Sechs Meldungen zu einer kurzen Fahrt

Und so war schon der erste der inzwischen fünf Bahnstreiks Mitte November nur eine kleine Randnotiz in den täglichen Wirrungen der Bahn. Screenshots der Bahn-App erweisen sich als nützliches Beweismaterial. So wie dieser vom 30. Oktober 2023: Da zeigte die App wegen der Verspätung des Regionalexpress’ nach Mannheim – um eine läppische halbe Stunde – sechs Meldungen an, fünf davon in roter Schrift mit rotem Ausrufezeichen. Alles Meldungen, bei denen der Homo stoicus nur müde lächelt. 1. „Verspätung aus vorheriger Fahrt“ ist der Klassiker unter den Begründungen für Verspätung. 2. „Reparatur an einem Signal“ wechselt sich ab mit „Reparatur an der Weiche“ und „Reparatur am Zug“, oder wird wahlweise darum ergänzt. 3. „Verspätete Bereitstellung des Zuges“ kann manchmal auch die verspätete Bereitstellung des Lokführers sein, weil dieser mit einem verspäteten Zug anreiste, der seine Verspätung aus vorheriger Fahrt hat, weil dessen Lokführer aufgrund verspäteter Bereitstellung des Zuges verspätet losfuhr. 4. „Der Anschluss kann voraussichtlich nicht erreicht werden“ ist das Bahn-Synonym für „Pech gehabt“. Und beweist, dass Reisen mit der Bahn doch möglich ist, und zwar Zeitreisen. Denn wenn der Zug um 19.46 Uhr in Mannheim ankommt, der Anschlusszug jedoch um 19.30 Uhr abfährt, dann muss „voraussichtlich nicht erreichbar“ andere Dimensionen haben als die physikalisch bewiesenen in dieser Welt. Leider hab ich den Zeitreisen-Zug noch nie erwischt. 5. „Das defekte Stellwerk im Raum Mannheim Hbf beeinträchtigt den Zugverkehr“ ist großräumig und durch austauschbare Ortsnamen bundesweit einsetzbar.

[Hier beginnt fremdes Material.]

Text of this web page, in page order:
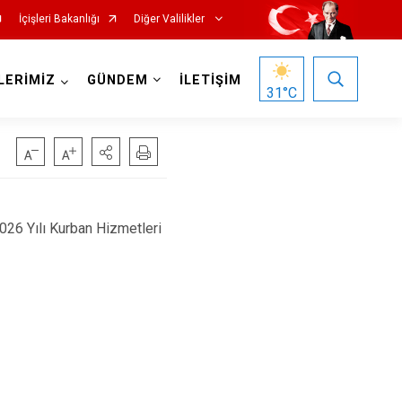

Am besten den Urlaub mit GDL-Chef Weselsky abstimmen

Unter diesen roten Meldungen hatte gerade noch eine schwarze, also unwichtige Platz, für eine „Vorankündigung“: dass der GDL-Streik vom 15.11. ab 22 Uhr bis 16.11. zu einer Beeinträchtigung des Zugverkehrs und zu Zugausfällen führt. Aufatmen bei mir! Ich hatte ab 16. Urlaub und schaffte es am 15.11. abends noch nach Hause. Den Dezember-Streik überstand ich auch mit einem Homeoffice-Tag. Gut, dass Corona vorgearbeitet und die Wirtschaft auf Arbeiten zu Hause vorbereitet hatte.

Fürs Jahr 2024 galt es also, vorausschauend zu planen. Am besten den Urlaub oder sonstige Abwesenheiten direkt mit Claus Weselsky abstimmen, dachte ich mir. Doch ich erreichte ihn so schlecht; offenbar war er entweder immer gerade auf einem verlassenen Bahnhof ohne Empfang oder beim Verhandeln. Schnell wurde mir aber klar: So viele Tage, wie der GDL-Chef streiken ließ, hatte ich nicht an Urlaub. Also galt es, zumindest meine Vor-Ort-Termine seinen Streik-Plänen anzupassen. Ich begann also auf der Lauer zu liegen, immer in Erwartung der nächsten Eilmeldung. Ich musste so flexibel wie der DB-Fahrplan sein. So endete ein Streik mal einen Tag früher als geplant, dann starteten die Streiks quasi ohne Ankündigung. Und wieder hatte ich Glück – oder das passende GDL-Gespür: Am Sonntagabend kam die erlösende Info, dass am Stadtrats-Montag nicht gestreikt wird, sondern am terminfreien Dienstag. Puh, an meinem komplett durchgetakteten Mittwoch rollte es wieder.

Aber Streiktage haben ja auch ihre Gutes: Man weiß, dass bis auf ein paar Ausnahmen keine Züge kommen. Sonst wird man von der Meldung „Zug fällt aus“, „Halt entfällt“ oder „Verbindung entfällt“ erst auf dem Bahnsteig erwischt. Da ist doch auf einen Streik wesentlich mehr Verlass. Und man spart sich vor allem auf längeren Strecken auch das Jonglieren mit mindestens zwei Handys und mehreren Apps, um bei Verspätungen und Ausfällen die unzähligen Verbindungsmöglichkeiten alle im Blick zu haben; schließlich eröffnen sich dann immer ganz viele „Wenn-Dann-Optionen“. Auch die per App angekündigte gleichzeitige Abfahrt von zwei Zügen vom selben Gleis kommt bei Streiks seltener vor. Statt dessen sind die wenigen Züge, die überhaupt fahren, sehr leer. Also das perfekte Setting für Leute, die ins Bahnfahren mal reinschnuppern möchten! Also: Steigen Sie ein!